Sunday, June 9, 2013

Film dokumenter ingatkan perlawanan "perang kotor" Obama

Drone milik AS sedang melepaskan roket pembunuh menuju sasaran.

Sebuah film dokumenter yang diluncurkan pada Jumat (7/6) waktu setempat menggambarkan penyerangan rahasia Amerika Serikat terhadap para tersangka teror sebagai sebuah kampanye pembunuhan salah sasaran dan justru menghasilkan musuh-musuh baru serta merusak citra negara.

Melalui film berjudul "Dirty Wars: The World is a Battlefield", jurnalis Jeremy Scahill mengutuk "pembunuhan bertarget" atas milisi terkait Al-Qaida dalam sebuah serangan peluru kendali dan penyerbuan malam hari berdasarkan perintah sebagai sesuatu yang menyenangkan, sebuah negara perang permanen yang "lepas kendali".

Film tersebut berupaya menyoroti operasi yang berlangsung di bawah bayangan semenjak serangan 11 September 2011 (kerap dikenal sebagai peristiwa 9/11), dengan berfokus pada penumpasan warga sipil di Afghanistan dan Yaman.

Film dokumenter itu menceritakan serangan gagal yang dilakukan pasukan operasi khusus di desa Gardez, Afghanistan, yang menewaskan lima orang termasuk dua perempuan hamil.

Film itu juga menyisipkan rekaman video pribadi yang diambil oleh keluarga Afghanistan, menampilkan sebuah acara kumpul-kumpul diselingi tari-tarian dan tawa hanya beberapa menit sebelum orang-orang terdekat mereka dihujani peluru panas.

Salah seorang korbannya belakangan diketahui sebagi seorang polisi Afghanistan yang dilatih oleh AS.

Para penghuni desa lantas murka, bersumpah memerangi komandan berjenggot yang mereka sebut sebagai "Taliban Amerika".

"Apabila orang Amerika melakukan ini lagi, kami siap menumpahkan darah untuk memerangi mereka," kata salah seorang warga Afghanistan.

Kabar tentang serangan tersebut tersebar namun pasukan AS bersikeras korban mereka adalah anggota Taliban, sebelum akhirnya meminta maaf untuk kesalahan tragis tersebut.

Dalam sebuah wawancara Scahill mengatakan operasi rahasia semacam itu kontraproduktif dan salah secara moral, menimbulkan lebih banyak sikap anti-Amerika.

"Saya mendapati kesimpulan setelah beberapa tahun melakukan pekerjaan ini, bahwa kita (AS) menciptakan lebih banyak musuh baru ketimbang menumpas teroris yang sesungguhnya," kata Scahill, yang juga sempat menulis buku tentang perusahaan penyedia jasa keamanan privat penuh skandal, Blackwater.


Anak-anak yang tewas dan terluka parah oleh serangan Drone AS di Yaman dan Pakistan.
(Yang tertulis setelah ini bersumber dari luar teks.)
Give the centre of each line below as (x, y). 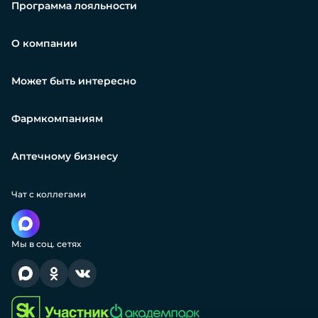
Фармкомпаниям (57, 119)
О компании (44, 43)
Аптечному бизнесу (65, 156)
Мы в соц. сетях (46, 244)
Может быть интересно (74, 81)
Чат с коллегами (49, 194)
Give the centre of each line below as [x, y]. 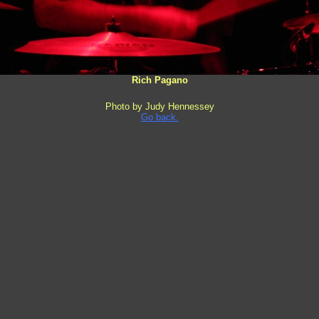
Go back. [159, 117]
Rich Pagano [159, 80]
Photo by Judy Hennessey [159, 106]
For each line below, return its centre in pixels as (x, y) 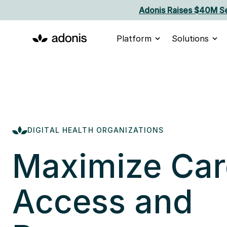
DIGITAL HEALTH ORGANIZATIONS (96, 130)
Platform (134, 39)
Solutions (190, 39)
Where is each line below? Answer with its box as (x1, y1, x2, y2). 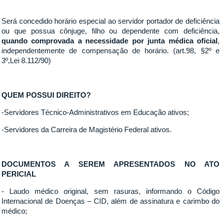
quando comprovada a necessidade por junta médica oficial (1, 37, 218, 45)
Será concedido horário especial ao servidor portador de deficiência (1, 17, 220, 25)
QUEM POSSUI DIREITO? (1, 91, 91, 99)
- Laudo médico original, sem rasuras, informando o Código (1, 187, 220, 195)
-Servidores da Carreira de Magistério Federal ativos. (1, 125, 172, 134)
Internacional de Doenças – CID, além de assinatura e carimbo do (1, 197, 220, 205)
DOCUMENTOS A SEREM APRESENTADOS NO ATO (1, 160, 220, 168)
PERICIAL (1, 170, 37, 178)
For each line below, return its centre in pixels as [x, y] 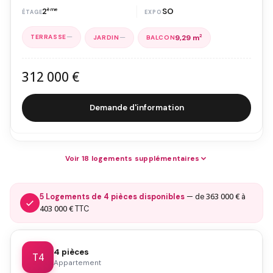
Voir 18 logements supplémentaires [132, 158]
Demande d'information [136, 107]
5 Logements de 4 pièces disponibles [112, 197]
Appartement [77, 262]
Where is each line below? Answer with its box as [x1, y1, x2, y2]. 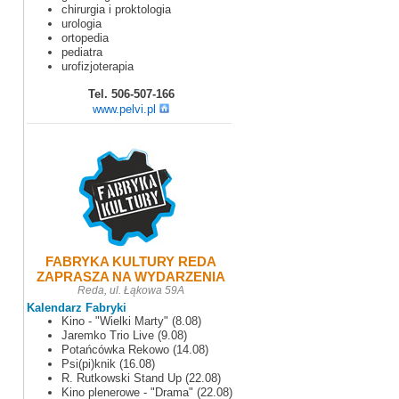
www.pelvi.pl [93, 102, 156, 116]
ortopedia [61, 31, 109, 45]
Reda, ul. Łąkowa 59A [77, 284, 184, 297]
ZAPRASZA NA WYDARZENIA [37, 269, 225, 284]
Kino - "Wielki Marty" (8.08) [61, 314, 201, 328]
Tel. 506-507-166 [87, 87, 175, 101]
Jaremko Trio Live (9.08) [61, 329, 187, 342]
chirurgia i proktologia [61, 3, 171, 16]
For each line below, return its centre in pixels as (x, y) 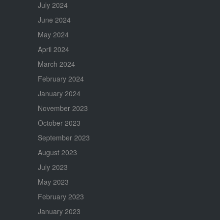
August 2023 (57, 152)
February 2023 (61, 197)
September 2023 (64, 138)
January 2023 (59, 211)
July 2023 (53, 167)
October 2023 (59, 123)
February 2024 (61, 79)
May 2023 (53, 182)
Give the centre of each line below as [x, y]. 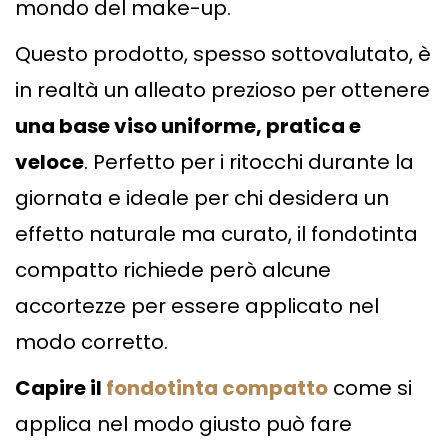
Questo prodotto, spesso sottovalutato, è [223, 54]
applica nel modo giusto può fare [183, 424]
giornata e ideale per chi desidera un [202, 198]
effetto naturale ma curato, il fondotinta [216, 234]
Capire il [60, 388]
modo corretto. [91, 342]
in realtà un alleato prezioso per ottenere [222, 90]
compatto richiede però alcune [173, 270]
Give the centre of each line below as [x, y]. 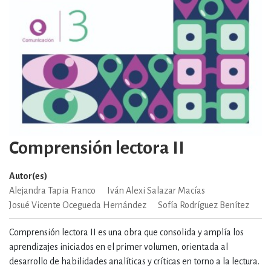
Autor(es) [28, 176]
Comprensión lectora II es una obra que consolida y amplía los [126, 233]
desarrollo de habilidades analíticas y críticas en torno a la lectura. [134, 262]
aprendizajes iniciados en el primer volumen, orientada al [119, 247]
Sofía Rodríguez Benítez [204, 205]
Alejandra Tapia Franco [52, 191]
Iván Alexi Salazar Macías [156, 191]
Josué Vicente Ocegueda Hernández [78, 205]
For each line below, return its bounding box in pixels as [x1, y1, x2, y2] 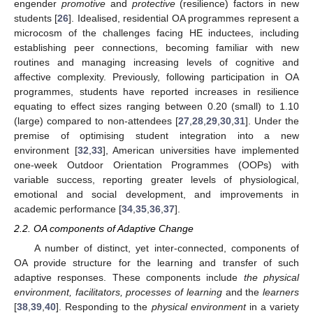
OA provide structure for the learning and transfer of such [14, 257, 299, 269]
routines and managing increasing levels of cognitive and [14, 57, 299, 68]
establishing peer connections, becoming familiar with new [14, 42, 299, 54]
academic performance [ [14, 203, 122, 215]
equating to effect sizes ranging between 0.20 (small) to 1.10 [14, 101, 299, 112]
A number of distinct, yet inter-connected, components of [34, 242, 299, 254]
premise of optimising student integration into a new [14, 130, 299, 142]
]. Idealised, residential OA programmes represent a [68, 13, 300, 24]
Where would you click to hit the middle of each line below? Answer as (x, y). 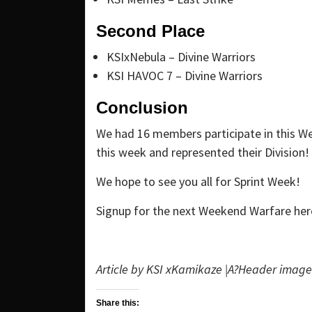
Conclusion (142, 108)
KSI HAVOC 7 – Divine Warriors (185, 76)
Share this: (118, 303)
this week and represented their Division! (203, 153)
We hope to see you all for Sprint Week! (198, 182)
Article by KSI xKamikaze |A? (167, 270)
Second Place (150, 31)
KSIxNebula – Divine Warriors (181, 57)
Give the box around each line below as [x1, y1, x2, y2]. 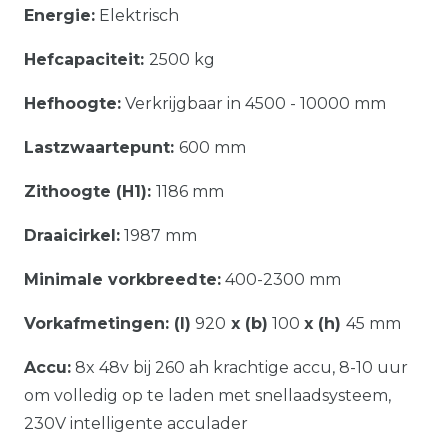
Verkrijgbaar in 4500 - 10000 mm [121, 93, 386, 113]
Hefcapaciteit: [24, 49, 149, 69]
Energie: [24, 5, 95, 25]
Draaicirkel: [24, 225, 120, 245]
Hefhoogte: [24, 93, 121, 113]
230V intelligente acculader [24, 413, 248, 433]
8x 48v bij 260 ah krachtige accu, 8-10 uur [71, 357, 408, 377]
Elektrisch [95, 5, 179, 25]
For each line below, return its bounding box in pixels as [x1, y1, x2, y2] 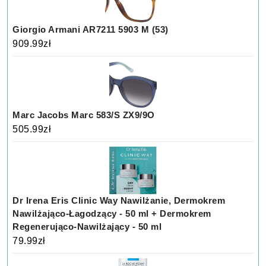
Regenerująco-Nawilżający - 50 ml [12, 221, 162, 232]
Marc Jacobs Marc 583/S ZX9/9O [12, 110, 155, 121]
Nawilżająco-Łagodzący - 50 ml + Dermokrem [12, 208, 211, 219]
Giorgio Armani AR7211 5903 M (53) [12, 24, 169, 35]
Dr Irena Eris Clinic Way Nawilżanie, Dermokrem [12, 195, 226, 206]
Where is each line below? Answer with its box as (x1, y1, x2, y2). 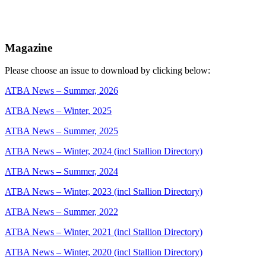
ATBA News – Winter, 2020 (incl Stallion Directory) (5, 247, 202, 258)
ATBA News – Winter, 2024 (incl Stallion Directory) (5, 146, 202, 157)
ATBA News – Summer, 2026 (5, 85, 118, 96)
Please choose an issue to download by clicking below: (5, 65, 210, 76)
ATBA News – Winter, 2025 (5, 106, 112, 116)
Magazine (5, 41, 52, 54)
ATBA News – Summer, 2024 (5, 166, 118, 177)
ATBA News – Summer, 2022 (5, 207, 118, 217)
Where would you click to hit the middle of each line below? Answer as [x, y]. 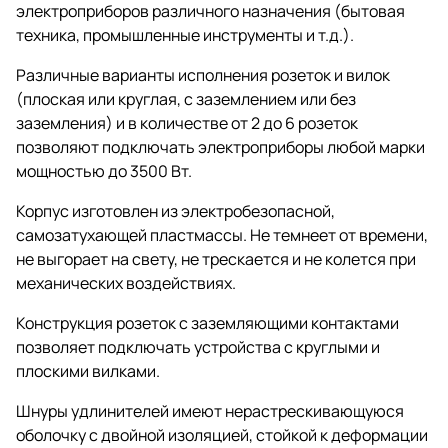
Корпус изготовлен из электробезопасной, [175, 210]
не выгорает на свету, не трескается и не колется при [216, 258]
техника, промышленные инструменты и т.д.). [185, 34]
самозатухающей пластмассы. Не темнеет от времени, [222, 234]
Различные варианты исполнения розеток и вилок [203, 74]
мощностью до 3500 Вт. [104, 170]
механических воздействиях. [126, 282]
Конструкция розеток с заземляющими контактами [207, 322]
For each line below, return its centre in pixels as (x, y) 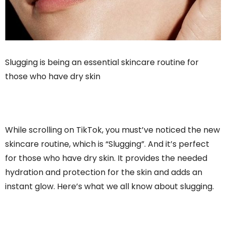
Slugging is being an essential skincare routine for (102, 63)
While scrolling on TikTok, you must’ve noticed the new (112, 130)
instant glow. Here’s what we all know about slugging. (109, 187)
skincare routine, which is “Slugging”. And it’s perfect (107, 144)
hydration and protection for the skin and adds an (104, 173)
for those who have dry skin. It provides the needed (106, 158)
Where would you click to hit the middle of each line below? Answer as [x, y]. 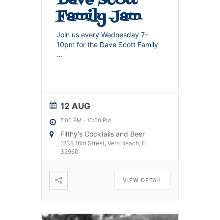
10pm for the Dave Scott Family [107, 44]
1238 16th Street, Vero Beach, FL [105, 143]
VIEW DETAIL [143, 180]
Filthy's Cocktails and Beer [103, 134]
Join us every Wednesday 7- [102, 34]
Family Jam [98, 16]
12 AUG [75, 106]
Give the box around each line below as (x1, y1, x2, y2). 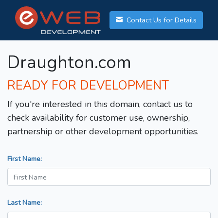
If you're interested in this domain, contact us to (7, 98, 193, 110)
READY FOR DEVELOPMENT (7, 77, 169, 94)
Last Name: (7, 198, 42, 208)
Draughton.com (7, 51, 131, 75)
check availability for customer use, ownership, (7, 112, 190, 124)
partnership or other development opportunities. (7, 126, 199, 138)
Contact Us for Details (125, 15, 197, 25)
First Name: (7, 154, 42, 164)
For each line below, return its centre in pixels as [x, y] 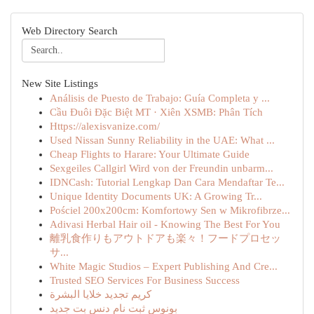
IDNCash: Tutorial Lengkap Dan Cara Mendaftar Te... [167, 182]
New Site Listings [60, 83]
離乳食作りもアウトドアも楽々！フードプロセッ [165, 238]
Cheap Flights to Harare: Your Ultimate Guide [150, 154]
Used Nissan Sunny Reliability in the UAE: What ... [162, 140]
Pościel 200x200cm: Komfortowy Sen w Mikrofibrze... [170, 210]
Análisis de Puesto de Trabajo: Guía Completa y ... [160, 98]
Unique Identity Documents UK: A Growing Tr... [156, 196]
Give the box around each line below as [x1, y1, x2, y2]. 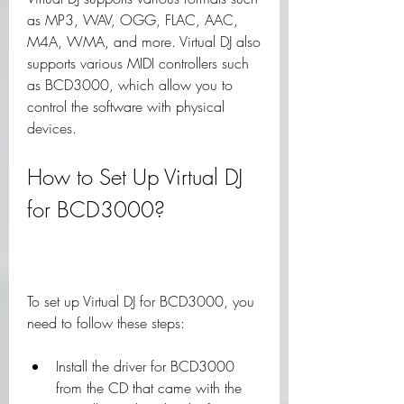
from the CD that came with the [56, 378, 242, 398]
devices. [27, 118, 77, 138]
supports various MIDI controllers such [27, 53, 249, 73]
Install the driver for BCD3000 [56, 356, 234, 376]
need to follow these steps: [27, 313, 185, 333]
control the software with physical [27, 96, 225, 116]
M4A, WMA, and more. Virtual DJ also [27, 32, 261, 51]
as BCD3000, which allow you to [27, 75, 233, 95]
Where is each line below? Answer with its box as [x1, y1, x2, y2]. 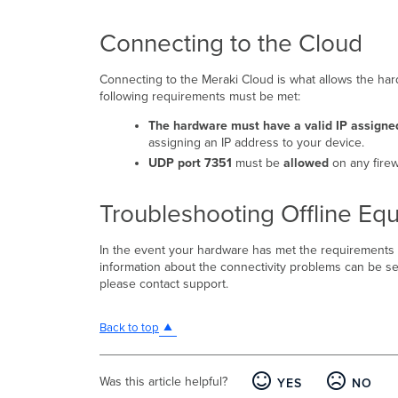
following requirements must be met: [99, 89, 300, 105]
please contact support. [99, 275, 228, 291]
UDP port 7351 [147, 155, 235, 171]
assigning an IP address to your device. [147, 135, 364, 151]
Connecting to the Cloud [99, 28, 362, 60]
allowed [283, 155, 329, 171]
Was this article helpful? [99, 373, 227, 389]
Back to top [99, 321, 159, 336]
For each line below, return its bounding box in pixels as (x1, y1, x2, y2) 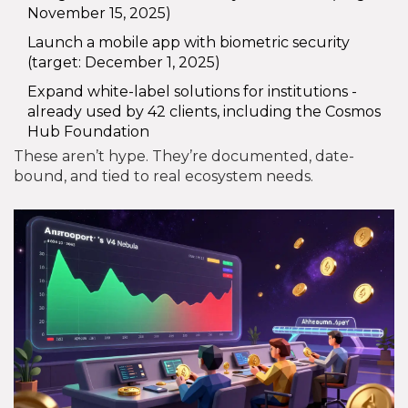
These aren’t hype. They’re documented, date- (14, 147, 354, 165)
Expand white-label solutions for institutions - (27, 82, 357, 100)
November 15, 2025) (27, 4, 171, 22)
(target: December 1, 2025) (27, 53, 220, 71)
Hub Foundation (27, 122, 149, 140)
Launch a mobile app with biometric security (27, 33, 350, 51)
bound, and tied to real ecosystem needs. (14, 167, 313, 185)
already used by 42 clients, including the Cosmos (27, 102, 381, 120)

Korban sipil terus berjatuhan oleh serangan demi serangan robot-robot pembunuh milik AS, atas nama pembasmian terorisme. Jika melihat seperti ini, saya jadi ragu, siapakah teroris sebenarnya ? AS ataukah rakyat Pakistan, Afganistan, Yaman, Irak, yang tak berdosa  yang menderita jadi korban ? Kapankah kejahatan keji seperti ini akan berakhir ? 

"Tujuan film ini bukan untuk mengarahkan bagaimana orang berpikir tentang hal semacam ini (operasi khusus), tetapi menyajikan narasi berbeda dibandingkan yang biasa didengar lewat televisi," ujarnya dikutip AFP. (AntaraNews).


Sedih rasanya menyaksikan kerusakan demi kerusakan akibat perbuatan negara adidaya AS dan sekutunya NATO di hampir seluruh penjuru negara-negara muslim. Perlakuan semena-mena seperti ini
hanya akan menebarkan kebencian dan aksi perlawanan-perlawanan baru. 

Shakira, seorang bocah perempuan Pakistan, menderita cacat seumur hidup di bagian wajahnya akibat serangan Drone AS. Ada puluhan bahkan ribuan korban lain yang tak kalah parahnya sebagai korban akibat peperangan permanen yang didengungkan oleh AS bersama sekutunya, NATO.